Although the rationale, timing and results of thymectomy in myasthenia gravis are clearly documented, very few authors have discussed the pert-operative management in a comprehensive manner. After critically analysing the problems posed by these patients before, during and after operation, we have streamlined the management and have obtained good results. In the present communication, our short experience during the first 25 consecutive patients undergoing thymectomy for myasthenia gravis is being presented. This is a second report of thymectomy for myasthenia gravis in India.[1]


Forty two patients of myasthenia gravis were seen at the Department of Neurosurgery, K.E.M. Hospital from 1976 to 1983. Six patients had pure ocular myasthenia, and 11 patients refused thymectomy due to various reasons. Of the remaining twenty five patients who underwent thymectomy, 7 were females and 18 males. Their ages ranged from 14 to 70 years, the average being 42 years. The duration of symptoms prior to thymectomy varied from 1 month to 10 years.

All the 25 cases were diagnosed clinically by the neurologists. The diagnosis was further substantiated by prostigmine test and electromyography. Following investigations were routinely carried out before the operation.

1. Chest X-ray: postero-anterior and lateral views.

2. Lateral chest tomograms-to detect thymic mass.

3. 12 lead scalar electrocardiography (ECG).

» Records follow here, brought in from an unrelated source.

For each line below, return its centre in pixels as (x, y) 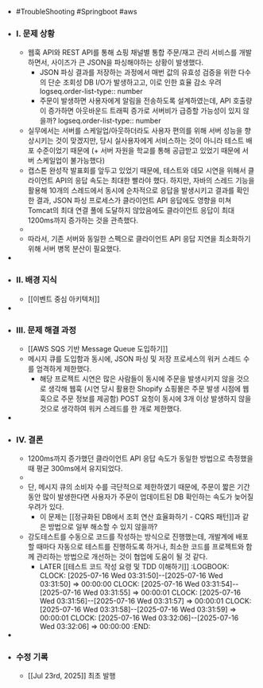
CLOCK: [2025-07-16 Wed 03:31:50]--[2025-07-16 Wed (131, 576)
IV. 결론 (29, 439)
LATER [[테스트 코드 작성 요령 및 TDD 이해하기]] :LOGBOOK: (134, 567)
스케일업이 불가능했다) (71, 161)
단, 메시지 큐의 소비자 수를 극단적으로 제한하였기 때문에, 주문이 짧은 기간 (139, 487)
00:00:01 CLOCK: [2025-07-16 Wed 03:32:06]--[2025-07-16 (139, 618)
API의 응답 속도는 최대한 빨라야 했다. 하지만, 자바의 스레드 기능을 (155, 181)
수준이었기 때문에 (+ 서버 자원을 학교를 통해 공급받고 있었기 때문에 (138, 151)
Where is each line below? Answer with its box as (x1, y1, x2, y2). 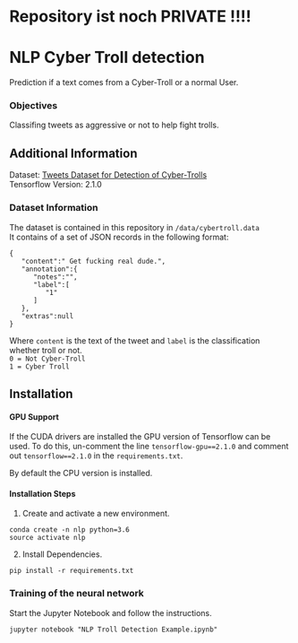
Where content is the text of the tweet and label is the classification (9, 335, 260, 346)
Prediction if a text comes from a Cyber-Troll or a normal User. (9, 77, 239, 88)
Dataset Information (9, 202, 98, 214)
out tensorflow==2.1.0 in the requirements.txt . (9, 450, 183, 461)
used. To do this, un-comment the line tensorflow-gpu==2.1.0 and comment (9, 441, 289, 452)
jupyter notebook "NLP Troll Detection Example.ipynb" (9, 625, 218, 634)
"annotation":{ (21, 265, 78, 274)
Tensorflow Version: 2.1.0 (9, 179, 103, 190)
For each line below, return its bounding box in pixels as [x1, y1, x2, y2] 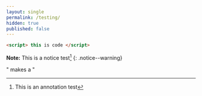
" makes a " [6, 66, 35, 73]
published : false [6, 25, 50, 32]
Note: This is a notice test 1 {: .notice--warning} [6, 53, 123, 61]
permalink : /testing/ [6, 14, 61, 21]
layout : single [6, 8, 44, 15]
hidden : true [6, 20, 39, 26]
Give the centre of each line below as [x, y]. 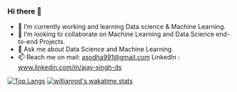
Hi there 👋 [25, 11]
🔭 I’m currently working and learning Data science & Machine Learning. [121, 27]
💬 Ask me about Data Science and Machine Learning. [95, 50]
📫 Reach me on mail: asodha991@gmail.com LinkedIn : [99, 57]
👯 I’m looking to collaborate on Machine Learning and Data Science [116, 34]
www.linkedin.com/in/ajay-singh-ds [70, 67]
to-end [28, 42]
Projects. [52, 42]
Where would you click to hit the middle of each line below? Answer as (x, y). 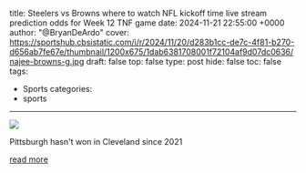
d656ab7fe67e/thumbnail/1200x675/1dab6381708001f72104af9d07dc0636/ (152, 52)
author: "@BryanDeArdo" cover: (70, 32)
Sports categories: (57, 89)
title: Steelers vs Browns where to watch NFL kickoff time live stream (138, 13)
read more (29, 159)
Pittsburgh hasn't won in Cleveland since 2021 (96, 142)
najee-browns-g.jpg (47, 61)
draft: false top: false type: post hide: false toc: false (184, 61)
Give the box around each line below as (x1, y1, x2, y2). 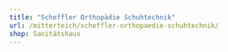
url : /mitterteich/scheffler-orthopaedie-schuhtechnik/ (9, 21, 219, 30)
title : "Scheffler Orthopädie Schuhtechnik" (9, 12, 176, 22)
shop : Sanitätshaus (9, 29, 81, 38)
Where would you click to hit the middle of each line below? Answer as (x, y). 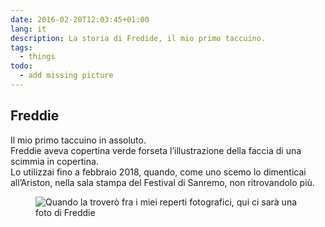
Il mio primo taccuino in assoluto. (78, 140)
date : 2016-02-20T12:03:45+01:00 (80, 19)
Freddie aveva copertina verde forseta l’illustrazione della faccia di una (156, 150)
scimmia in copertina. (54, 161)
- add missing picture (66, 76)
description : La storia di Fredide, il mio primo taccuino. (138, 38)
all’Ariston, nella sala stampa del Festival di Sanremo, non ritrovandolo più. (162, 182)
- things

4. Glucose tolerance test (GTT).

5. Pulmonary function tests-to assess objectively the respiratory muscle dysfunction.

6. Arterial blood gases.

7. Thyroid function tests.

8. RA factor, LE cell and ANA of serum.

Medical treatment was started by the neurologist. Prostigmine or pyridostigmine was tailored according to the patient's requirement. The maximum dose of prostigmine given was 210 mg in 24 hours, and that of the pyridostigmine was 600 mg per day. In some patients, both these drugs were needed for satisfactory control of the disease. Close watch for cholinergic, myasthenic and mixed crises was maintained at all times. Nasogastric feeding was initiated at even the slightest evidence of dysphagia to avoid aspiration pneumonia. Vital capacity was roughly judged twice daily by asking the patient to count numbers in a single breath. If symptoms could not be controlled with anticholinesterase drugs and all three types of crises could be ruled out, infection, stress or trauma was suspected and treated accordingly. In patients who did not respond to above therapy, prednisolone 15 mg per day was started and stepped up by 5 mg every 5th day to a total dose of 1 mg/kg/day, keeping in mind the possibility of myasthenic crisis induced by steroids Plasmapheresis was resorted to in an emergency situation in 4 patients. It was done by using plasmapheresis equipment Haemonetics-30, separating 1 to 1 liters of plasma during 2 to 3 hours' period. The separated cells were reconstituted with 5% human albumin. Usually, 2 to 3 sittings per week for 2 to 3 weeks sufficed. Response to plasmapheresis was found to be earlier within 2 to 4 days and sometimes late around 3 weeks and lasted for about 4 to 6 weeks. All these patients were submitted for thymectomy when respiratory function was found to be at its best.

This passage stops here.